Items listed in a dataset
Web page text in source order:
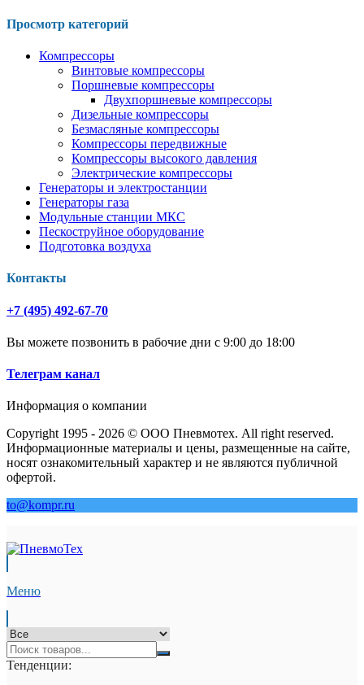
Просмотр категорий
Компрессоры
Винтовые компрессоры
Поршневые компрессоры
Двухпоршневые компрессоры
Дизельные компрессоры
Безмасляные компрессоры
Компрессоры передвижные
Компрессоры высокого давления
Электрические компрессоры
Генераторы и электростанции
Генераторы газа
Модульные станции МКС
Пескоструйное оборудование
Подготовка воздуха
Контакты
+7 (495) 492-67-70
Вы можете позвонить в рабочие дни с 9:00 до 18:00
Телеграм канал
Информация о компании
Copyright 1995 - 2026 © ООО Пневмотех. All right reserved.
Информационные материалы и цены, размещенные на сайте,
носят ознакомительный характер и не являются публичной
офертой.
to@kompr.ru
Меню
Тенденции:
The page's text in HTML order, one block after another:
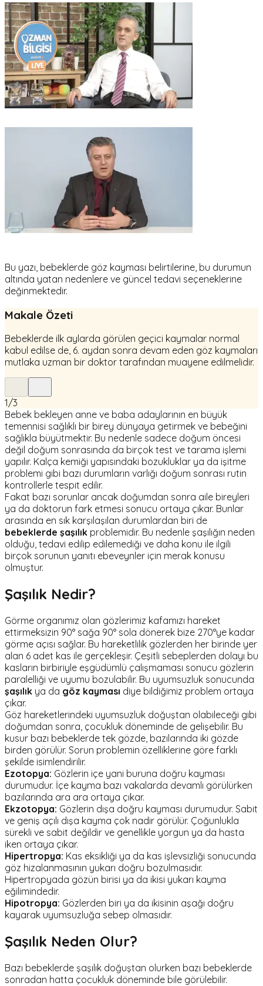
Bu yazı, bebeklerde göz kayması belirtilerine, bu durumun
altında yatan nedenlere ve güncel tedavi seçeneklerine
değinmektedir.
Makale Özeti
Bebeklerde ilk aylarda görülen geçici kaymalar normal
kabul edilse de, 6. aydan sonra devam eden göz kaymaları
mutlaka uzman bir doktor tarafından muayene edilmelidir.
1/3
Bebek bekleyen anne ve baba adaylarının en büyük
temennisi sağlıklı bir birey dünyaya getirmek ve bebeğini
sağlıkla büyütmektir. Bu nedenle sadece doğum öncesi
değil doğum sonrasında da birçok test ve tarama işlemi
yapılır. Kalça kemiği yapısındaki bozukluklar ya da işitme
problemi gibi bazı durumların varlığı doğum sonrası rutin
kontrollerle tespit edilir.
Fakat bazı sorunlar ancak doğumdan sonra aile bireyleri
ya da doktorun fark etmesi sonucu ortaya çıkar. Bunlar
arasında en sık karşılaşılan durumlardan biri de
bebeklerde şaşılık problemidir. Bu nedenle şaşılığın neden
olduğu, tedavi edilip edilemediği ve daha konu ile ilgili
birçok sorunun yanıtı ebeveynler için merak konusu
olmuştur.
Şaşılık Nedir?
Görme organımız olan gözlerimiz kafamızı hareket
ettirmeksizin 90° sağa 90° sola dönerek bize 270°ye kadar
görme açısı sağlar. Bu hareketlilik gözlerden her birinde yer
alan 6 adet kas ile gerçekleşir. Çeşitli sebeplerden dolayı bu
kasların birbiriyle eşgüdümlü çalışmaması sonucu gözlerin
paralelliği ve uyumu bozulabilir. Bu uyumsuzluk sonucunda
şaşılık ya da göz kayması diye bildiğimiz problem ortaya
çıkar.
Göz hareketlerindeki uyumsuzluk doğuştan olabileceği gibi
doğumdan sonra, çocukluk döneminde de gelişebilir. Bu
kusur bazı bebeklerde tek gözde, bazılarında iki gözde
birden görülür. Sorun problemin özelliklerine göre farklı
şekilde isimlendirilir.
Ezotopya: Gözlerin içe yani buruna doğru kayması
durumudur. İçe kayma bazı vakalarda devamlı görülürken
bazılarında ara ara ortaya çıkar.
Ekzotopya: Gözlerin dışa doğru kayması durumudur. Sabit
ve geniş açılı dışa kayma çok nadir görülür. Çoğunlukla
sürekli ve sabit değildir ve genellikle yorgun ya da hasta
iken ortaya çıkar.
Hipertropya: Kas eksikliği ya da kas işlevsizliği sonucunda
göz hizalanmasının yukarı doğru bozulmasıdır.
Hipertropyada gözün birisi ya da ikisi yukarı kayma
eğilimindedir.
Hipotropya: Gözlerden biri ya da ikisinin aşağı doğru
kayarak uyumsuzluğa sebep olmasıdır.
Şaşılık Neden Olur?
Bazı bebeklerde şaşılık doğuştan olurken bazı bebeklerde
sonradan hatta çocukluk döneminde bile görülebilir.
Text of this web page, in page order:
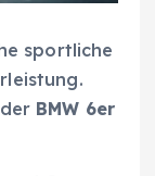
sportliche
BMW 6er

PROBLEM TO WORK ON:
Word for word, give again the lines from the first entry to the line with "Bebeklerde ilk aylarda", inclusive. Exclude the pictures.

TASK RESULT:
Web page text in source order:
Просмотр категорий
Компрессоры
Винтовые компрессоры
Поршневые компрессоры
Двухпоршневые компрессоры
Дизельные компрессоры
Безмасляные компрессоры
Компрессоры передвижные
Компрессоры высокого давления
Электрические компрессоры
Генераторы и электростанции
Генераторы газа
Модульные станции МКС
Пескоструйное оборудование
Подготовка воздуха
Контакты
+7 (495) 492-67-70
Вы можете позвонить в рабочие дни с 9:00 до 18:00
Телеграм канал
Информация о компании
Copyright 1995 - 2026 © ООО Пневмотех. All right reserved.
Информационные материалы и цены, размещенные на сайте,
носят ознакомительный характер и не являются публичной
офертой.
to@kompr.ru
Меню
Тенденции:
The page's text in HTML order, one block after another:
Bu yazı, bebeklerde göz kayması belirtilerine, bu durumun
altında yatan nedenlere ve güncel tedavi seçeneklerine
değinmektedir.
Makale Özeti
Bebeklerde ilk aylarda görülen geçici kaymalar normal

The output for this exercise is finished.